- [Exercise directions]
Look below for the lines from the one with "require more frequent medical" to the one with "Finland in figures", and copy exactly those lines, both ends included.

[Dataset records]
┄┄┄┄┄┄┄┄┄┄
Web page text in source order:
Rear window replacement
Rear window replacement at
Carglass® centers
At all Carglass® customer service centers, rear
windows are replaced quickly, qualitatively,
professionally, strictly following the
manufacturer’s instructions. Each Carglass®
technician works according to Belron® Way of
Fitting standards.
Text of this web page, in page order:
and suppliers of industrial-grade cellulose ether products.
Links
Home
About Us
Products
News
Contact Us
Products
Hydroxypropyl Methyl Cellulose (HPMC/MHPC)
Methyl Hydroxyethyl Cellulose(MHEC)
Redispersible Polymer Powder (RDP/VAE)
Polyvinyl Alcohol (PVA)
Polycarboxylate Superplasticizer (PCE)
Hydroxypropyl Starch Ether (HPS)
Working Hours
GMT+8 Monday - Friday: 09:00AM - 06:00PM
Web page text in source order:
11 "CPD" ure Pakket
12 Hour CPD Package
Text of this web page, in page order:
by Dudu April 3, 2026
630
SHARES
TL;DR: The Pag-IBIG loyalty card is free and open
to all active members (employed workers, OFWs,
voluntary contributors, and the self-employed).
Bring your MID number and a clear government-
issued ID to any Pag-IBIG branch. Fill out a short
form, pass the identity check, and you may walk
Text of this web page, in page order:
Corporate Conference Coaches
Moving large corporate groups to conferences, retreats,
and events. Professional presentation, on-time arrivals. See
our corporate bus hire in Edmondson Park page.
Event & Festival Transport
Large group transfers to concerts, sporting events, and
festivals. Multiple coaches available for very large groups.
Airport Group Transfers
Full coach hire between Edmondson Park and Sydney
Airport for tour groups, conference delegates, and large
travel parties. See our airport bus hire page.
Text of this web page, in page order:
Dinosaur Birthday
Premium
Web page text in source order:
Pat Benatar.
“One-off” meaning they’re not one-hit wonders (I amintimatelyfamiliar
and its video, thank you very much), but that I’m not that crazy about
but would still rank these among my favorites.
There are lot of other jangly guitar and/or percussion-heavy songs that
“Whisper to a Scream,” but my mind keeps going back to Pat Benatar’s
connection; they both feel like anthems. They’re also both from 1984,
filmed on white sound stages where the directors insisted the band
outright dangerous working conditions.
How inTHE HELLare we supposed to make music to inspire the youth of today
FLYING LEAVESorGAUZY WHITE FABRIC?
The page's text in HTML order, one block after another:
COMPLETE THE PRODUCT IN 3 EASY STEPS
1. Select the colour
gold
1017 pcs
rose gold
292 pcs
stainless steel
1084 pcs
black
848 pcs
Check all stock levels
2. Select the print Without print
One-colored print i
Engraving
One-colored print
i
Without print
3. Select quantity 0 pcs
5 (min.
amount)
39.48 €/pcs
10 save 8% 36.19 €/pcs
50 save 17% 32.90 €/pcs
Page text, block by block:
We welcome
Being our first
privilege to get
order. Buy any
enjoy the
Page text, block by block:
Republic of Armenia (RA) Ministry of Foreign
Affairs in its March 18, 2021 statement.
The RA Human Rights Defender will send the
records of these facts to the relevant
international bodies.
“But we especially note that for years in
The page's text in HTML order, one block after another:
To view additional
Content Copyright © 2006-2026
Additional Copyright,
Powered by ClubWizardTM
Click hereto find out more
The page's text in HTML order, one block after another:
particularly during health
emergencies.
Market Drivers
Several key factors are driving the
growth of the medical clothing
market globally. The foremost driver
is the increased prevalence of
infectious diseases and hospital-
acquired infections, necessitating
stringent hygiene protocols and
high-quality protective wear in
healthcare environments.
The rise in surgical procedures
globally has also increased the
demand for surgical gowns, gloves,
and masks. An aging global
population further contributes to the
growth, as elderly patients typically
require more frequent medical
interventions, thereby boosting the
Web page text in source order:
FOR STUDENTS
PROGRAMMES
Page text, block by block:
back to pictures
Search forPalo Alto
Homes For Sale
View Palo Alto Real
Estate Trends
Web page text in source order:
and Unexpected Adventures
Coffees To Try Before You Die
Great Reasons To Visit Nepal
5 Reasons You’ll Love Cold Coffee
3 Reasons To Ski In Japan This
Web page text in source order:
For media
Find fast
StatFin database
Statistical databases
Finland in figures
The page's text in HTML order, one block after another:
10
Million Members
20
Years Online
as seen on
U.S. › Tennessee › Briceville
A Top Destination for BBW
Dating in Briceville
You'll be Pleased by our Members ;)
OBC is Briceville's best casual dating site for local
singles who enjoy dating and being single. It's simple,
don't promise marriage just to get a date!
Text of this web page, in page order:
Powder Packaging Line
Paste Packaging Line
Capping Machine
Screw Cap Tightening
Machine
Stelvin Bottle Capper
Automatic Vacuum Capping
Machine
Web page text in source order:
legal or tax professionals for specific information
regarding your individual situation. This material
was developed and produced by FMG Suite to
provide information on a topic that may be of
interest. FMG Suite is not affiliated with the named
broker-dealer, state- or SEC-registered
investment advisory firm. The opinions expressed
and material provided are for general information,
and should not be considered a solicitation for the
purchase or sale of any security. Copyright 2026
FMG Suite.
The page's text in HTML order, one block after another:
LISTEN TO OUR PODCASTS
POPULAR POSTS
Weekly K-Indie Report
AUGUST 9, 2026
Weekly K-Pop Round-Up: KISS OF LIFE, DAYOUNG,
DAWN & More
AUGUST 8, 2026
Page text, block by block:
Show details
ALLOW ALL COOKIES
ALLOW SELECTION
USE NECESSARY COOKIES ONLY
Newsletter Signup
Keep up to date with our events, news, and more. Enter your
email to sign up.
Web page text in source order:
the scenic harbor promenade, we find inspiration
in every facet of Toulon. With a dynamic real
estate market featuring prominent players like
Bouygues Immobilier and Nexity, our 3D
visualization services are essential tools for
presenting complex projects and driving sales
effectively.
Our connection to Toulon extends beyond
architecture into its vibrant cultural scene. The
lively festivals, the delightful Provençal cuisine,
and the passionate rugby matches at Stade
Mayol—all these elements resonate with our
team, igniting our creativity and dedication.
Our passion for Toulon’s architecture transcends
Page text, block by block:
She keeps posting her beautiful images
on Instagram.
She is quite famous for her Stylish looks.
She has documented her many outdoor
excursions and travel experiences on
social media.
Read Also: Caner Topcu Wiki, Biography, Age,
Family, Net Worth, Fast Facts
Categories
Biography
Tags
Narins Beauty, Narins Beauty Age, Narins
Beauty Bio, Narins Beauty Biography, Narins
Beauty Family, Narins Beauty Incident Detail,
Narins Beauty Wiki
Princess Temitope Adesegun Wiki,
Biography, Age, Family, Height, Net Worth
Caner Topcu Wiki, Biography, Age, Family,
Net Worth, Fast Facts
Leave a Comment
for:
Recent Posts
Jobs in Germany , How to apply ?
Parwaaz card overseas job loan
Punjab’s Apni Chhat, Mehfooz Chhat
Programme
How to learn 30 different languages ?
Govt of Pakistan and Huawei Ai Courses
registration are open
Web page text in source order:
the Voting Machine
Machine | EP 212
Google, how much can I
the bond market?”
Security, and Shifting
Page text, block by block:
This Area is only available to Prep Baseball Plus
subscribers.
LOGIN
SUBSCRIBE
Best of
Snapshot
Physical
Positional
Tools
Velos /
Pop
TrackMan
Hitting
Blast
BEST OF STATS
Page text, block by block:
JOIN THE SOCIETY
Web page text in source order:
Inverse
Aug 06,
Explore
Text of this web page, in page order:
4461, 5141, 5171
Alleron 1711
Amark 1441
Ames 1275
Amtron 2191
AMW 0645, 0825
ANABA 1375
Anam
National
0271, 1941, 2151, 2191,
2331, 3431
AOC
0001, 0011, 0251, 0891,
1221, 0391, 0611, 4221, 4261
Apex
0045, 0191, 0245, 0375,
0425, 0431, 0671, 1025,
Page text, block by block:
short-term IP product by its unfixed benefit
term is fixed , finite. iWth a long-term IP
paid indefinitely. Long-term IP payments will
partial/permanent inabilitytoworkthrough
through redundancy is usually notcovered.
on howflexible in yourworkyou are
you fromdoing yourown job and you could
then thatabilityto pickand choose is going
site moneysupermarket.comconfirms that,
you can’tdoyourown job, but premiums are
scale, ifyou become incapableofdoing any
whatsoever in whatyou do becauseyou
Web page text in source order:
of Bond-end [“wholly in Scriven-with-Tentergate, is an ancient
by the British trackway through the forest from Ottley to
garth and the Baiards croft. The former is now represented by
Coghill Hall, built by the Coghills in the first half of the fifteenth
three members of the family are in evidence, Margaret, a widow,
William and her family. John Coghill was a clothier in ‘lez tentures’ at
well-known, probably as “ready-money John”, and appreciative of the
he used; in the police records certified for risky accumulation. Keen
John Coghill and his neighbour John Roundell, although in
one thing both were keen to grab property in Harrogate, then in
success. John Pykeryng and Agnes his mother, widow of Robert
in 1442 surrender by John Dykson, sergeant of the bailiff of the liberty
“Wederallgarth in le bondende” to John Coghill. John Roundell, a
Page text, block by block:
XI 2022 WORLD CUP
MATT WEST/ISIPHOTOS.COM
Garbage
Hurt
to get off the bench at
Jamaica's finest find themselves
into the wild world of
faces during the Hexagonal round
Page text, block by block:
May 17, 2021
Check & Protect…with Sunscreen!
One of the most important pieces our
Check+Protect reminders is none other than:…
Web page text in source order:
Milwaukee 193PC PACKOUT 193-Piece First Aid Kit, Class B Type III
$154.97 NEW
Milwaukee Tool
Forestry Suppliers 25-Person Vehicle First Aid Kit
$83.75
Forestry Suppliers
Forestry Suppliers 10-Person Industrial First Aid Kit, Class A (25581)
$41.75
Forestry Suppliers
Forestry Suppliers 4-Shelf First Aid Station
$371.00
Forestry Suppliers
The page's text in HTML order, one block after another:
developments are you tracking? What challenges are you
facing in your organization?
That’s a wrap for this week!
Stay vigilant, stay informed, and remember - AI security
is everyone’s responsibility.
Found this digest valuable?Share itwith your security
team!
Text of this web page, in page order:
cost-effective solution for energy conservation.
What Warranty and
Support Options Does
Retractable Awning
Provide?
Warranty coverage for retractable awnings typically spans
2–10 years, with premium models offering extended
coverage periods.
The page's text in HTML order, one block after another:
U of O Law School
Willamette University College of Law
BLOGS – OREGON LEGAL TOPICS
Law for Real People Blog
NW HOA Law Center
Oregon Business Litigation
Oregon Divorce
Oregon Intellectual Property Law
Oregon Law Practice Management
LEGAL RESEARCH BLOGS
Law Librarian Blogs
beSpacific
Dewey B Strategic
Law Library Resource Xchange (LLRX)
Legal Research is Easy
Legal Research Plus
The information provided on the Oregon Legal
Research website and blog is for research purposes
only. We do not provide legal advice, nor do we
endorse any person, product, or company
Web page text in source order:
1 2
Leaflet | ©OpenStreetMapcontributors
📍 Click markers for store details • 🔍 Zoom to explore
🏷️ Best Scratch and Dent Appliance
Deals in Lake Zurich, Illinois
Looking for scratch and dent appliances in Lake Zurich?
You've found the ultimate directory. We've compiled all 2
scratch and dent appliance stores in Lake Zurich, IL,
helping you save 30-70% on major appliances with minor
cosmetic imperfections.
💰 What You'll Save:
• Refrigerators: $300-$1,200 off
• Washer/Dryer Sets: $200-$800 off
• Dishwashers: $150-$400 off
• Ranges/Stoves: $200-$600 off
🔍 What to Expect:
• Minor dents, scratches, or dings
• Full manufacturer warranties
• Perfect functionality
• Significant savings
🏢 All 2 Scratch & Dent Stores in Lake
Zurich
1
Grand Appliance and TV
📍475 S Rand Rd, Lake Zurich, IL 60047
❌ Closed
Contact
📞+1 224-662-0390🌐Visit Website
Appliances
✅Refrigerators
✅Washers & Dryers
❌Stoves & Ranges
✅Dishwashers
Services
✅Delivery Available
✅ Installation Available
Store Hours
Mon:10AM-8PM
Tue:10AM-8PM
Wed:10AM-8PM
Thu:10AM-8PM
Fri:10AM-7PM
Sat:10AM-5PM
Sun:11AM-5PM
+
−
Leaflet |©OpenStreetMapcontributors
┄┄┄┄┄┄┄┄┄┄
- [Solution for this task]
require more frequent medical
interventions, thereby boosting the
Web page text in source order:
FOR STUDENTS
PROGRAMMES
Page text, block by block:
back to pictures
Search forPalo Alto
Homes For Sale
View Palo Alto Real
Estate Trends
Web page text in source order:
and Unexpected Adventures
Coffees To Try Before You Die
Great Reasons To Visit Nepal
5 Reasons You’ll Love Cold Coffee
3 Reasons To Ski In Japan This
Web page text in source order:
For media
Find fast
StatFin database
Statistical databases
Finland in figures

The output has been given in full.